++++ Data section ++++

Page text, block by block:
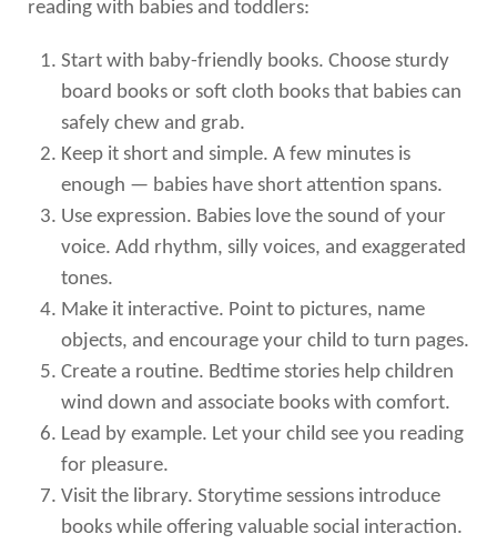
reading with babies and toddlers:
Start with baby-friendly books. Choose sturdy
board books or soft cloth books that babies can
safely chew and grab.
Keep it short and simple. A few minutes is
enough — babies have short attention spans.
Use expression. Babies love the sound of your
voice. Add rhythm, silly voices, and exaggerated
tones.
Make it interactive. Point to pictures, name
objects, and encourage your child to turn pages.
Create a routine. Bedtime stories help children
wind down and associate books with comfort.
Lead by example. Let your child see you reading
for pleasure.
Visit the library. Storytime sessions introduce
books while offering valuable social interaction.
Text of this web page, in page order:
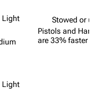
Light
Stowed or
Pistols and
are 33% faster
Light
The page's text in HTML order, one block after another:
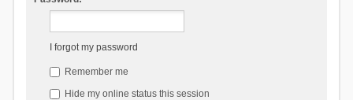
I forgot my password
Remember me
Hide my online status this session
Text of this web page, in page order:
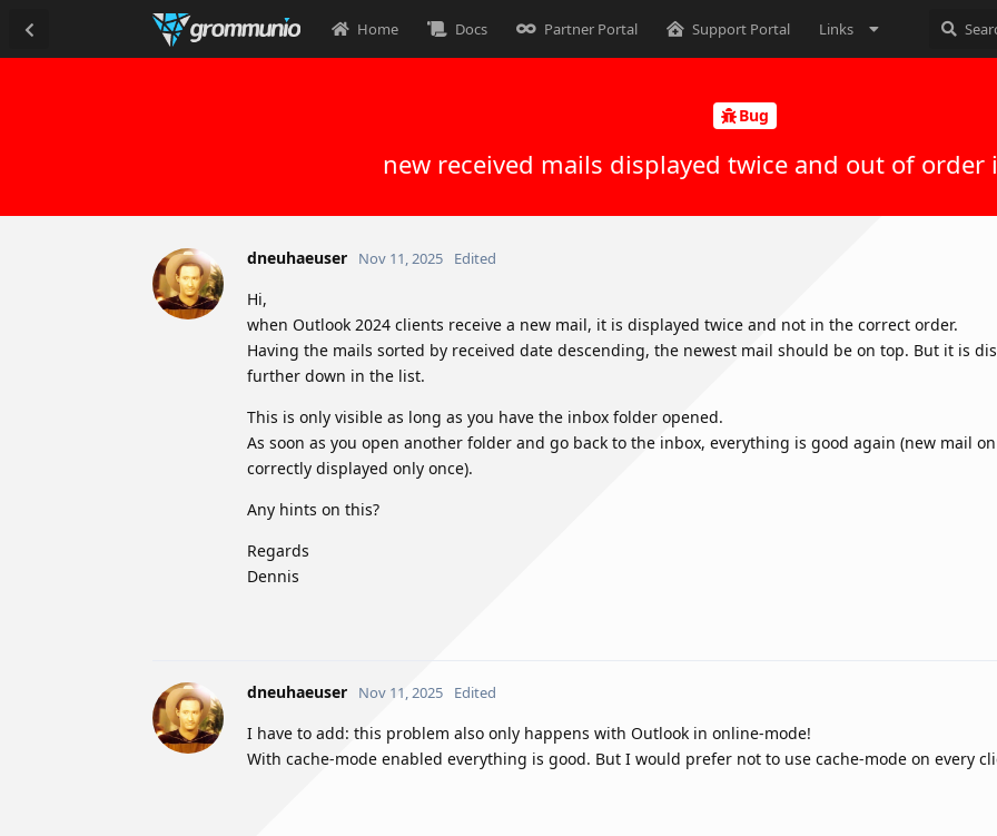
Home Docs Partner Portal Support Portal Links
Bug
new received mails displayed twice and out of order
dneuhaeuser Nov 11, 2025 Edited
Hi,
when Outlook 2024 clients receive a new mail, it is displayed twice and not in the correct order.
Having the mails sorted by received date descending, the newest mail should be on top. But it is
further down in the list.
This is only visible as long as you have the inbox folder opened.
As soon as you open another folder and go back to the inbox, everything is good again (new mail
correctly displayed only once).
Any hints on this?
Regards
Dennis
dneuhaeuser Nov 11, 2025 Edited
I have to add: this problem also only happens with Outlook in online-mode!
With cache-mode enabled everything is good. But I would prefer not to use cache-mode on every

++++

Work request: Could you transcribe the entries above word for word, from the line with "reading with babies" down to the line with "objects, and encourage", keeping both?

Result:
reading with babies and toddlers:
Start with baby-friendly books. Choose sturdy
board books or soft cloth books that babies can
safely chew and grab.
Keep it short and simple. A few minutes is
enough — babies have short attention spans.
Use expression. Babies love the sound of your
voice. Add rhythm, silly voices, and exaggerated
tones.
Make it interactive. Point to pictures, name
objects, and encourage your child to turn pages.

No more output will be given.